Wherever the word "with" occurs in the listing below, copy that whole line.

• _Dataset records_
•••••

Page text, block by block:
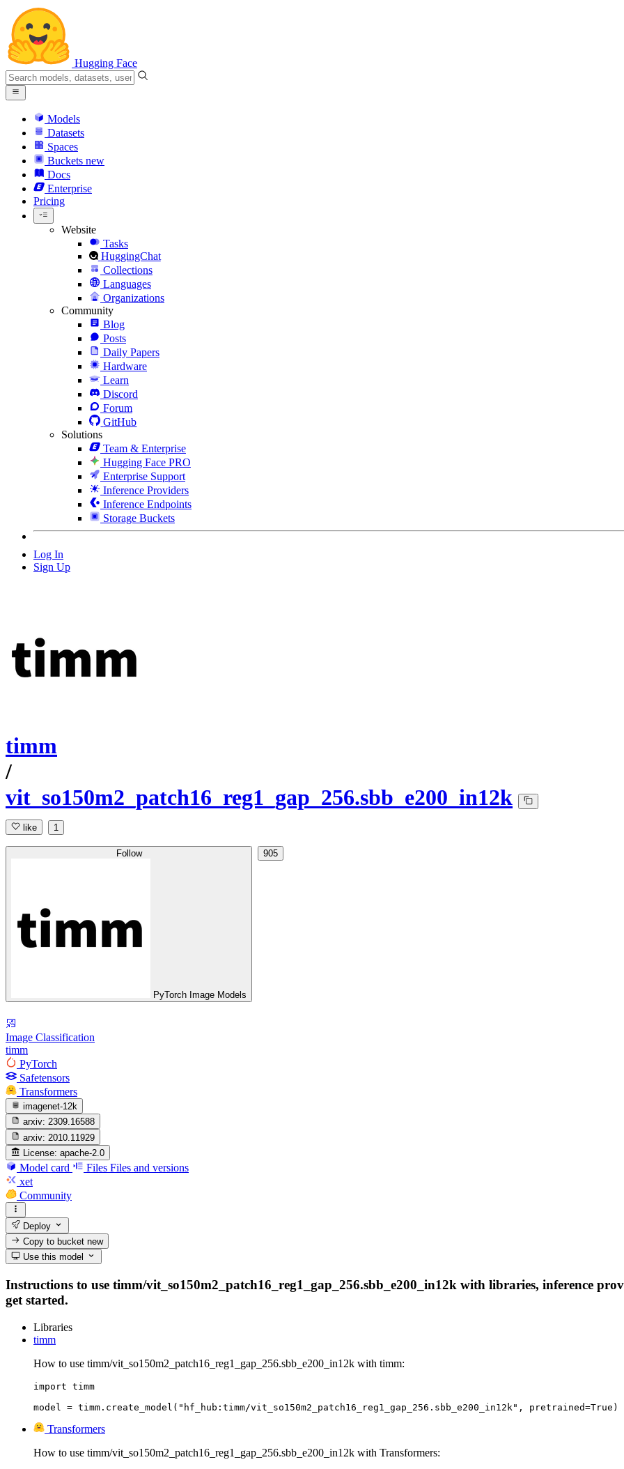
Hugging Face
Models
Datasets
Spaces
Buckets new
Docs
Enterprise
Pricing
Website
Tasks
HuggingChat
Collections
Languages
Organizations
Community
Blog
Posts
Daily Papers
Hardware
Learn
Discord
Forum
GitHub
Solutions
Team & Enterprise
Hugging Face PRO
Enterprise Support
Inference Providers
Inference Endpoints
Storage Buckets
Log In
Sign Up
timm
/
vit_so150m2_patch16_reg1_gap_256.sbb_e200_in12k
like 1
Follow
PyTorch Image Models
905
Image Classification
timm
PyTorch
Safetensors
Transformers
imagenet-12k
arxiv: 2309.16588
arxiv: 2010.11929
License: apache-2.0
Model card Files Files and versions
xet
Community
Deploy
Copy to bucketnew
Use this model
Instructions to use timm/vit_so150m2_patch16_reg1_gap_256.sbb_e200_in12k with libraries, inference
get started.
Libraries
timm
How to use timm/vit_so150m2_patch16_reg1_gap_256.sbb_e200_in12k with timm:
import timm
model = timm.create_model("hf_hub:timm/vit_so150m2_patch16_reg1_gap_256.sbb_e200_in12k", pretrained=True)
Transformers
How to use timm/vit_so150m2_patch16_reg1_gap_256.sbb_e200_in12k with Transformers:

•••••

• _Answer section_
Instructions to use timm/vit_so150m2_patch16_reg1_gap_256.sbb_e200_in12k with libraries, inference
How to use timm/vit_so150m2_patch16_reg1_gap_256.sbb_e200_in12k with timm:
How to use timm/vit_so150m2_patch16_reg1_gap_256.sbb_e200_in12k with Transformers:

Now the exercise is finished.